3CCD搭載で世界最小・最軽量、ムービーもSDに - 「SDカードムービー」

小山安博  [2005/09/15]

松下電器産業は、3CCDを搭載し、記録メディアにSDメモリーカードを採用したデジタルビデオカメラ「SDカードムービー SDR-S300」「SDカードムービー SDR-S100」を発表した。3CCDを搭載しながら手のひらサイズのコンパクトボディを実現、SDカード採用をいかした連携機能などが特徴。発売は11月15日で、価格はオープンプライスだが、実売想定価格はS300が165,000円前後、S100が130,000円前後。

3CCD+SDカード採用の小型デジタルビデオカメラSDR-S300(写真右)とSDR-S100

「SDカードムービー SDR-S300/S100」は、ビデオテープやHDDを使用しないため、メカ部分が少なく、汚れやホコリ、衝撃に強いという。本体の小型化も実現しており、S300が49.9(W)×97.2(H)×80.6(D)mm、約245g、S100が49.9(W)×96.7(H)×80.4(D)mm、約242g。S100は、3CCDデジタルビデオカメラとしては現時点で世界最小・最軽量だという。
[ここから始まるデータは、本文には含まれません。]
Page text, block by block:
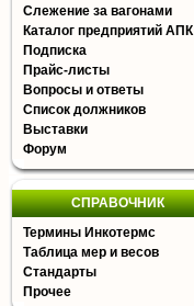
Слежение за вагонами
Каталог предприятий АПК
Подписка
Прайс-листы
Вопросы и ответы
Список должников
Выставки
Форум
СПРАВОЧНИК
Термины Инкотермс
Таблица мер и весов
Стандарты
Прочее
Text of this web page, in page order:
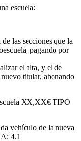
escuela:
las secciones que la
pagando por
el alta, y el de
titular, abonando
XX,XX€ TIPO
vehículo de la nueva
4.1
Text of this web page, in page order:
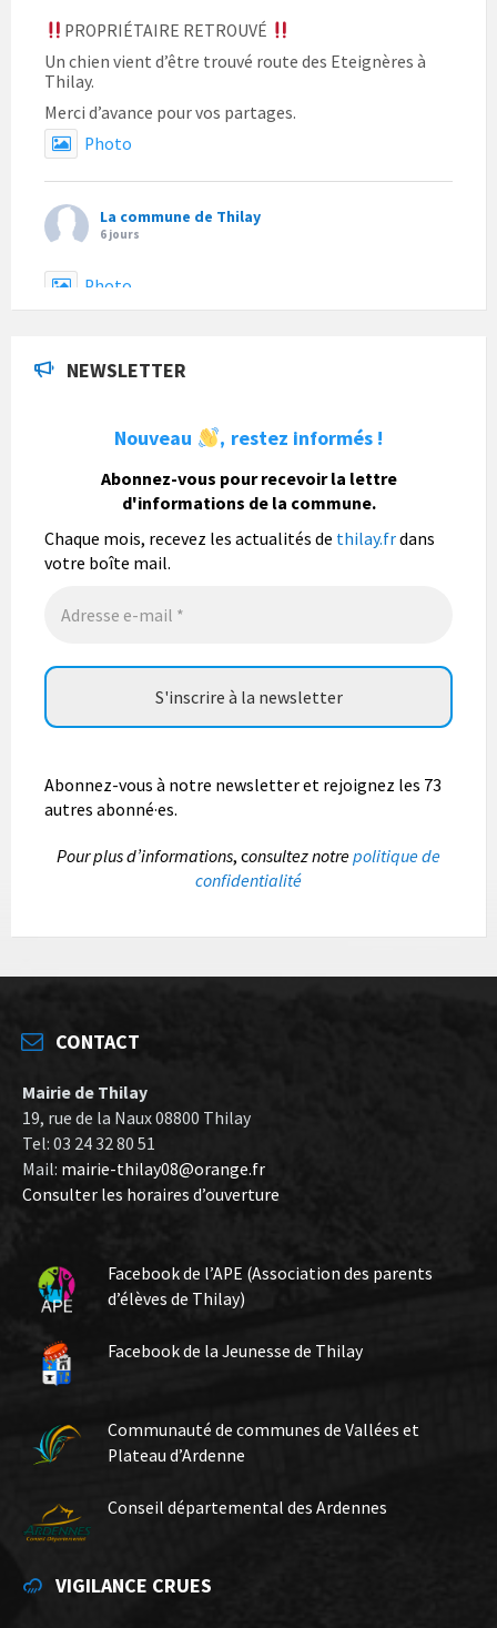
PROPRIÉTAIRE RETROUVÉ
Un chien vient d’être trouvé route des Eteignères à
Thilay.
Merci d’avance pour vos partages.
Photo
La commune de Thilay
6 jours
Photo
6 jours
1 semaine
août.
Photo
NEWSLETTER
Nouveau , restez informés !
Abonnez-vous pour recevoir la lettre
d'informations de la commune.
Chaque mois, recevez les actualités de thilay.frdans
votre boîte mail.
Abonnez-vous à notre newsletter et rejoignez les 73
autres abonné·es.
Pour plus d’informations, consultez notrepolitique de
confidentialité
CONTACT
Mairie de Thilay
19, rue de la Naux 08800 Thilay
Tel: 03 24 32 80 51
Mail: mairie-thilay08@orange.fr
Consulter les horaires d’ouverture
Facebook de l’APE (Association des parents
d’élèves de Thilay)
Facebook de la Jeunesse de Thilay
Communauté de communes de Vallées et
Plateau d’Ardenne
Conseil départemental des Ardennes
VIGILANCE CRUES

縦型のデザインを採用、ボタン・ダイヤル類を背面に配置し、左右どちらの手でも撮影できる。各種操作のほとんどが片手でできるワンタッチナビゲーションやカーソルキーを採用、操作性にも配慮した。側面には2.8型約21万画素の高精細ワイド液晶モニターを搭載する。

本体前面。2GBのSDカードが付属する

本体背面

撮像素子は1/6インチ・総画素約80万画素のCCDを3つ搭載する。有効画素数は、動画で約64万×3(4:3時)、静止画で約71万×3(同)。アスペクト比16:9での撮影も可能だ。静止画の記録画素数は310万画素になる。レンズは非球面レンズ3枚を含む8群12枚構成の光学10倍ライカディコマーレンズで、焦点距離(35mm判換算時)は、動画時で45.6~456mm(4:3時)、静止画で43.4~434mm(同)。デジタルズームでは25倍、スーパーデジタルズームでは100倍まで拡大できる。
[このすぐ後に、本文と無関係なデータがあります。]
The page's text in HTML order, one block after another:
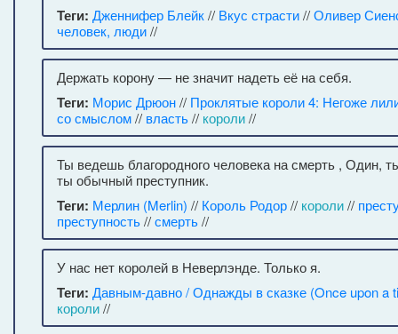
Теги: Дженнифер Блейк// Вкус страсти//Оливер
человек, люди//
Держать корону — не значит надеть её на себя.
Теги: Морис Дрюон// Проклятые короли 4: Негоже
со смыслом// власть// короли//
Ты ведешь благородного человека на смерть , Один,
ты обычный преступник.
Теги: Мерлин (Merlin) // Король Родор// короли//
преступность//смерть//
У нас нет королей в Неверлэнде. Только я.
Теги: Давным-давно / Однажды в сказке (Once upon a
короли//
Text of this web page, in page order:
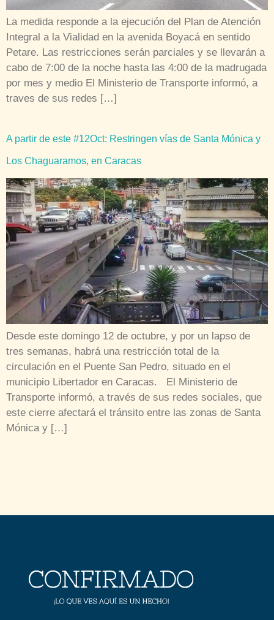
La medida responde a la ejecución del Plan de Atención
Integral a la Vialidad en la avenida Boyacá en sentido
Petare. Las restricciones serán parciales y se llevarán a
cabo de 7:00 de la noche hasta las 4:00 de la madrugada
por mes y medio El Ministerio de Transporte informó, a
traves de sus redes […]
A partir de este #12Oct: Restringen vías de Santa Mónica y
Los Chaguaramos, en Caracas
Desde este domingo 12 de octubre, y por un lapso de
tres semanas, habrá una restricción total de la
circulación en el Puente San Pedro, situado en el
municipio Libertador en Caracas. El Ministerio de
Transporte informó, a través de sus redes sociales, que
este cierre afectará el tránsito entre las zonas de Santa
Mónica y […]
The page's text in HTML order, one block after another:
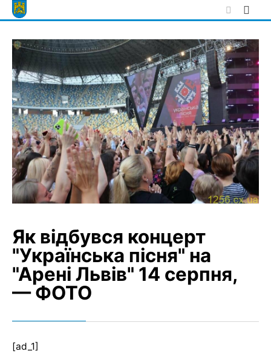
Skip
to
Як відбувся концерт
"Українська пісня" на
"Арені Львів" 14 серпня,
— ФОТО
[ad_1]
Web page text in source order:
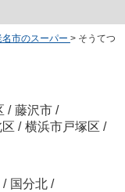
名市のスーパー > そうてつ
/ 藤沢市 /
/ 横浜市戸塚区 /
/ 国分北 /
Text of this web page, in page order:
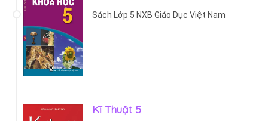
Sách Lớp 5 NXB Giáo Dục Việt Nam
Kĩ Thuật 5
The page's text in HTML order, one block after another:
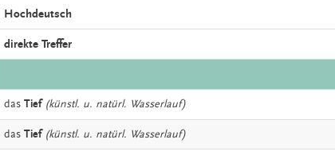
Hochdeutsch
direkte Treffer
das Tief (künstl. u. natürl. Wasserlauf)
das Tief (künstl. u. natürl. Wasserlauf)

同社デジタルカメラでも採用している光学式手ぶれ補正機能を搭載し、動画ではOIS、静止画ではMEGA OISで手ぶれ補正が行える。プロ用機器にも使われている高画質回路を、民生用小型カメラ用に再設計した「クリスタルエンジン」、HDDレコーダーのDIGAの技術を応用したMPEG-2高画質回路を搭載し、高画質な映像撮影を可能にした。

記録メディアはSDカードで、製品には2GBのものが付属する。記録方式はMPEG-2で、転送レートはXPが約10Mbps(VBR)/30fps、SPが約5Mbps(VBR)/30fps、LPが約2.5Mbps(VBR)/30fpsとなっており、記録時間は付属の2GBのカードに対し、XPで約25分、SPで約50分、LPで約100分だ。SDカードを利用するため、PCやHDDレコーダーへの映像転送も容易。電源は充電式バッテリーVW-VBE10で、連続撮影可能時間は約1時間20分。

そのほか、1/2000秒までのシャッタースピード、最低照度1ルクスで暗いところでもカラー撮影できる「カラーナイトビュー」、肌色部分を検知してソフトフォーカスをかける「美肌モード」、テレ端で約50cmまで近づけるテレマクロ、シーンモード、逆光補正、白バランス設定、内蔵フラッシュなど、豊富な機能を搭載した。

S100はベーシックモデルで、S300は外装にカーボン樹脂強化ポリマーを採用、キャリングケース/バック/バッテリーチャージャーを同梱したアクティブモデルとしている。松下電器は、SDカードの利用範囲拡大を続けており、デジタルカメラ、携帯型音楽プレイヤーに続いて、ムービーカメラにも進出、テレビやHDDレコーダーなどとリンクした使い方提案を拡充している。